В 1813 году отец записался добровольцем в Королевский полк, ему мечталось сражаться за Наполеона.
— Вернуться домой лейтенантом! — сказал он, обращаясь больше себе, чем к жене. — Я устал от этой привычной нищеты. Хочется другой жизни. Её дадут мне война и Наполеон!
«Вернуться домой лейтенантом!» — клич нищих всего мира. И во время войн и в мирные года во всех концах Европы и Америки звучало:
— Вернуться домой лейтенантом!
— Вернуться домой лейтенантом!
— Вернуться домой лейтенантом!
Вернуться домой не добрым, не умным, не полюбившим, не живым, — а лейтенантом, лейтенантом, лейтенантом. Дорога к славе — лейтенантское звание, сколько оно уже вытащило за уши из нищеты! Лейтенанты сделали Наполеона Наполеоном. Стремление к земным звёздам двигало прогресс во все века.
Так башмачник стал солдатом.
— На войну, — воскликнул сын и построил своих солдатиков в ряд. Под каждым мундиром билось настоящее сердце и мечтало о войне, ведь война для оловянного солдатика — отсутствие скуки и полное внимание к нему со стороны всех вокруг. А это не так и плохо, по крайней мере, для пустого желудка, который мечтает наполниться и урчит от этих мыслей. Голодный желудок всегда требует войны, чтобы стать сытым.
И загремели пушки сына на полу. И все куклы, сделанные отцом, приняли участие в сражении. На чьей стороне? А разве важно? На войне все воюют на стороне смерти.

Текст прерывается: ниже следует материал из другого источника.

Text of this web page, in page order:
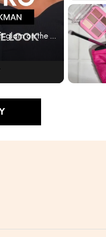
You’ve seen this iconic soft glam on the red carpe...
IPSY
JUNE
BLEND
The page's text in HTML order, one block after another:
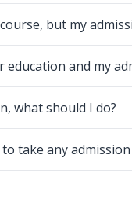
but my
and my
what should I do?
take any admission
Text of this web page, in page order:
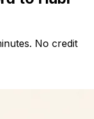
No credit
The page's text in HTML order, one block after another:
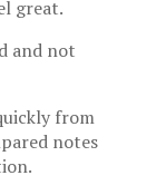
great.
and not
from
notes
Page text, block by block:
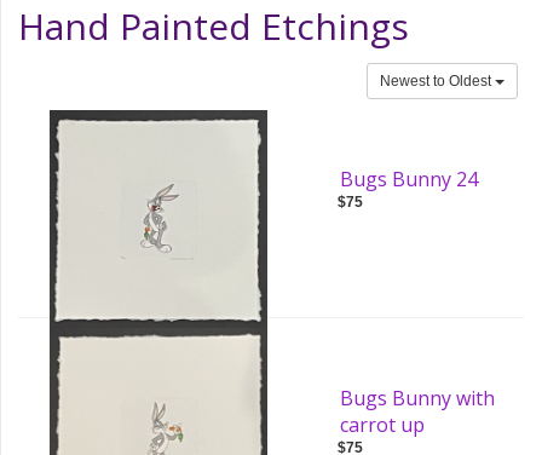
Hand Painted Etchings
Newest to Oldest
Bugs Bunny 24
$75
Bugs Bunny with
carrot up
$75
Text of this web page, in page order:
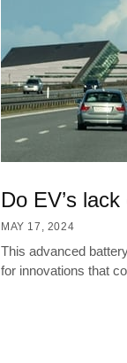
Do EV’s
MAY 17, 2024
This advanced
for innovations that
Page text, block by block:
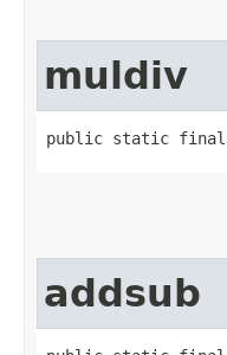
muldiv
public static final
addsub
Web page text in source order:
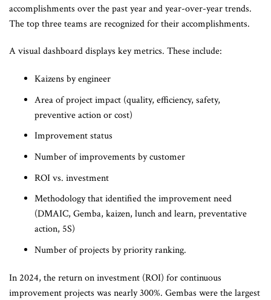
accomplishments over the past year and year-over-year trends.
The top three teams are recognized for their accomplishments.
A visual dashboard displays key metrics. These include:
Kaizens by engineer
Area of project impact (quality, efficiency, safety,
preventive action or cost)
Improvement status
Number of improvements by customer
ROI vs. investment
Methodology that identified the improvement need
(DMAIC, Gemba, kaizen, lunch and learn, preventative
action, 5S)
Number of projects by priority ranking.
In 2024, the return on investment (ROI) for continuous
improvement projects was nearly 300%. Gembas were the largest
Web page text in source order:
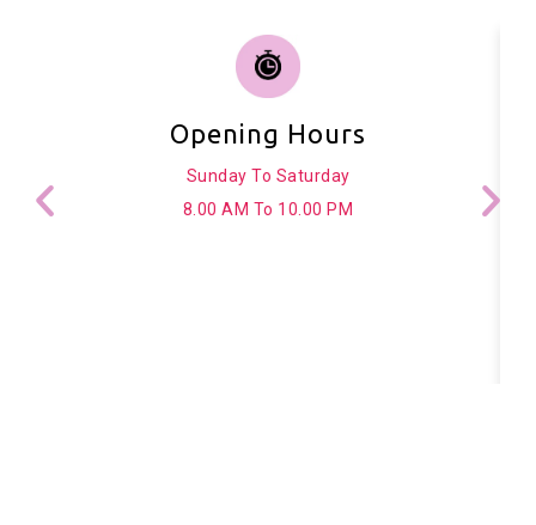
Opening Hours
Sunday To Saturday
8.00 AM To 10.00 PM
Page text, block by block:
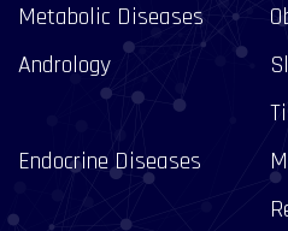
Metabolic Diseases
Andrology
Endocrine Diseases
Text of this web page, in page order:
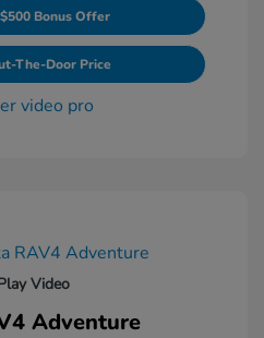
Bonus Offer
The-Door Price
Video
Adventure
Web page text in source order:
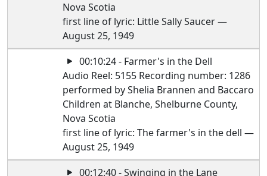
Nova Scotia
first line of lyric: Little Sally Saucer —
August 25, 1949
00:10:24 - Farmer's in the Dell
Audio Reel: 5155 Recording number: 1286
performed by Shelia Brannen and Baccaro
Children at Blanche, Shelburne County,
Nova Scotia
first line of lyric: The farmer's in the dell —
August 25, 1949
00:12:40 - Swinging in the Lane
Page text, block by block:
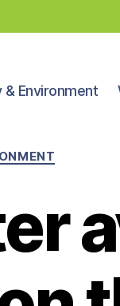
& Environment
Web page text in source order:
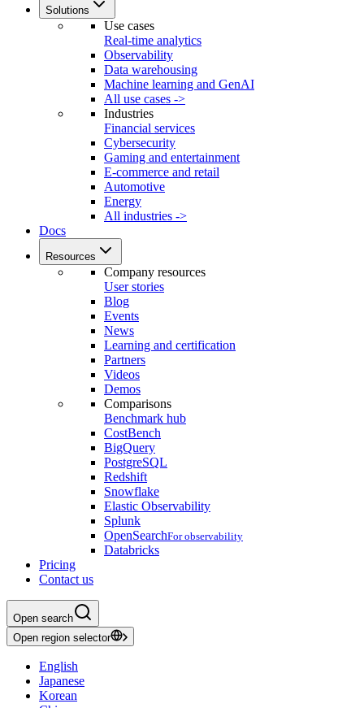
Solutions
Use cases
Real-time analytics
Observability
Data warehousing
Machine learning and GenAI
All use cases ->
Industries
Financial services
Cybersecurity
Gaming and entertainment
E-commerce and retail
Automotive
Energy
All industries ->
Docs
Resources
Company resources
User stories
Blog
Events
News
Learning and certification
Partners
Videos
Demos
Comparisons
Benchmark hub
CostBench
BigQuery
PostgreSQL
Redshift
Snowflake
Elastic Observability
Splunk
OpenSearchFor observability
Databricks
Pricing
Contact us
Open search
Open region selector
English
Japanese
Korean
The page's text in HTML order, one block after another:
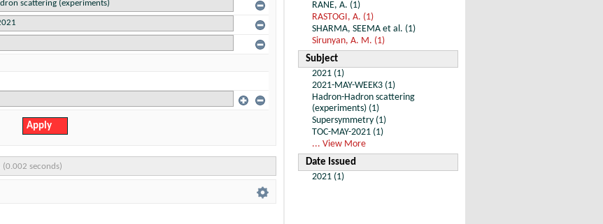
(0.002 seconds)
RANE, A. (1)
RASTOGI, A. (1)
SHARMA, SEEMA et al. (1)
Sirunyan, A. M. (1)
Subject
2021 (1)
2021-MAY-WEEK3 (1)
Hadron-Hadron scattering
(experiments) (1)
Supersymmetry (1)
TOC-MAY-2021 (1)
... View More
Date Issued
2021 (1)
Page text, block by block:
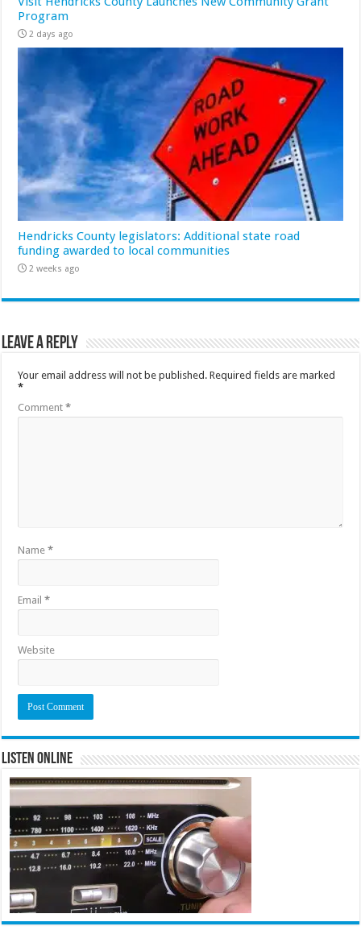
Program
2 days ago
Hendricks County legislators: Additional state road
funding awarded to local communities
2 weeks ago
Leave a Reply
Your email address will not be published. Required fields are marked
*
Comment*
Name*
Email*
Website
Listen Online
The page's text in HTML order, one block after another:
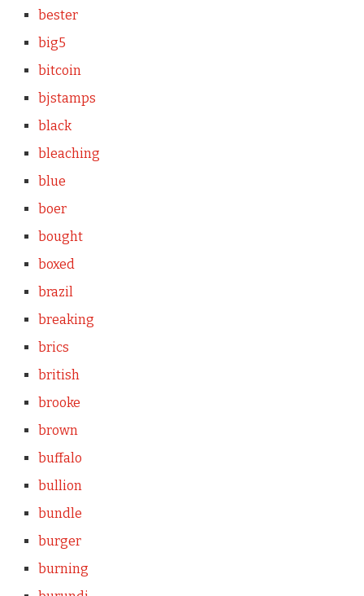
bester
big5
bitcoin
bjstamps
black
bleaching
blue
boer
bought
boxed
brazil
breaking
brics
british
brooke
brown
buffalo
bullion
bundle
burger
burning
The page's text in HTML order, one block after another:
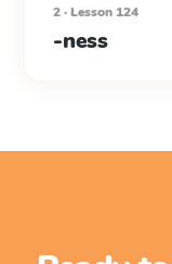
2 · Lesson 124
-ness
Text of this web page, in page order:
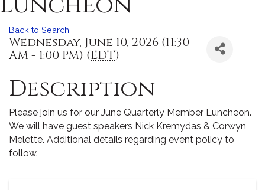
Back to Search
Wednesday, June 10, 2026 (11:30
AM - 1:00 PM) (EDT)
Description
Please join us for our June Quarterly Member Luncheon.
We will have guest speakers Nick Kremydas & Corwyn
Melette. Additional details regarding event policy to
follow.
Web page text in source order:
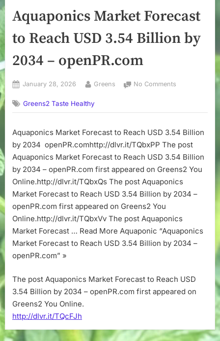
Aquaponics Market Forecast
to Reach USD 3.54 Billion by
2034 – openPR.com
Posted
January 28, 2026 By
Greens No Comments
Forecast
Reach
USD
3.54
Billion
2034
–
Greens2 Taste Healthy
Aquaponics Market Forecast to Reach USD 3.54 Billion
by 2034 openPR.comhttp://dlvr.it/TQbxPP The post
Aquaponics Market Forecast to Reach USD 3.54 Billion
by 2034 – openPR.com first appeared on Greens2 You
Online.http://dlvr.it/TQbxQs The post Aquaponics
Market Forecast to Reach USD 3.54 Billion by 2034 –
openPR.com first appeared on Greens2 You
Online.http://dlvr.it/TQbxVv The post Aquaponics
Market Forecast … Read More Aquaponic “Aquaponics
Market Forecast to Reach USD 3.54 Billion by 2034 –
openPR.com” »
The post Aquaponics Market Forecast to Reach USD
3.54 Billion by 2034 – openPR.com first appeared on
Greens2 You Online.
http://dlvr.it/TQcFJh
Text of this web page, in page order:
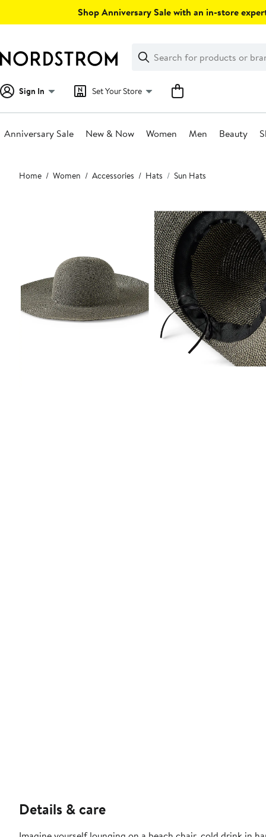
Shop Anniversary Sale with an in-store
Search
Clear
Clear
Search
Sign In Set Your Store
Anniversary Sale New & Now Women Men Beauty
Main
content
Home Women Accessories Hats Sun Hats
Details & care
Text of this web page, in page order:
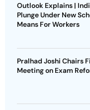
Outlook Explains |
Plunge Under New
Means For Workers
Pralhad Joshi Chairs
Meeting on Exam
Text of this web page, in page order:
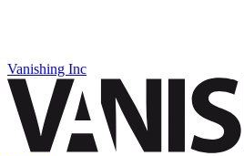
Vanishing Inc
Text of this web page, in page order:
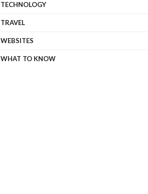
TECHNOLOGY
TRAVEL
WEBSITES
WHAT TO KNOW
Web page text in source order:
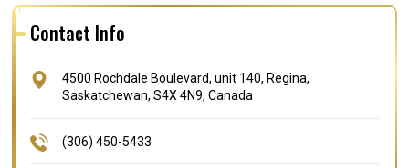
Contact Info
4500 Rochdale Boulevard, unit 140, Regina,
Saskatchewan, S4X 4N9, Canada
(306) 450-5433
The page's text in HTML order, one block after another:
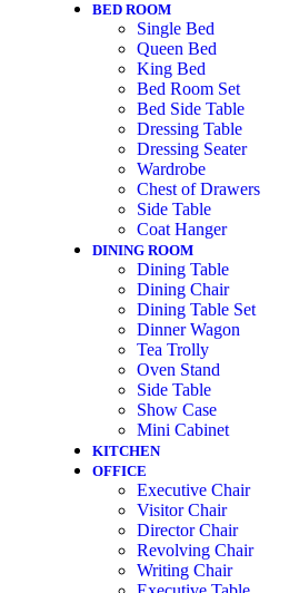
BED ROOM
Single Bed
Queen Bed
King Bed
Bed Room Set
Bed Side Table
Dressing Table
Dressing Seater
Wardrobe
Chest of Drawers
Side Table
Coat Hanger
DINING ROOM
Dining Table
Dining Chair
Dining Table Set
Dinner Wagon
Tea Trolly
Oven Stand
Side Table
Show Case
Mini Cabinet
KITCHEN
OFFICE
Executive Chair
Visitor Chair
Director Chair
Revolving Chair
Writing Chair

Отец ждал дня, когда война наконец примет его в свои дружеские объятия. Это была единственная возможность покинуть город Оденсе, вцепившийся в будущего солдата своей нищетой. Есть ли путы на свете сильнее, чем путы бедности, если у тебя свободная душа, запоминающая каждое унижение?
Отец ушёл из города утром с партией солдат. Он шёл быстро, потому что не мог ждать — слава ждала его. Порывисто поцеловал сына, болевшего корью. Сын оставался в плену болезни и нищеты.
— Выздоравливай, — попросил отец.
— Да, — ответил сын. За окном пели барабаны: война требовала внимания и почёта. Чем больше убивала война, тем больше внимания и почёта ей уделялось. Народы мира, казалось, сдвинулись с мест. Смерть хохотала крепкозубым ртом.
Отец громко пел, уходя из города. Мать провожала его за городские ворота и громко плакала. Песни войны — слёзы женщин.
Ружье на плечо, голова прямо, красный с синим мундир — ну прелесть что за солдаты. Ах, оловянные солдатики! «Ах, оловянные солдатики!» Это закричал, хлопая в ладоши, маленький мальчик. И город остался без своих солдат, но все сделали вид, что ничего в жизни не произошло. Потому что привычка — единственное, что удерживает людей в жизни.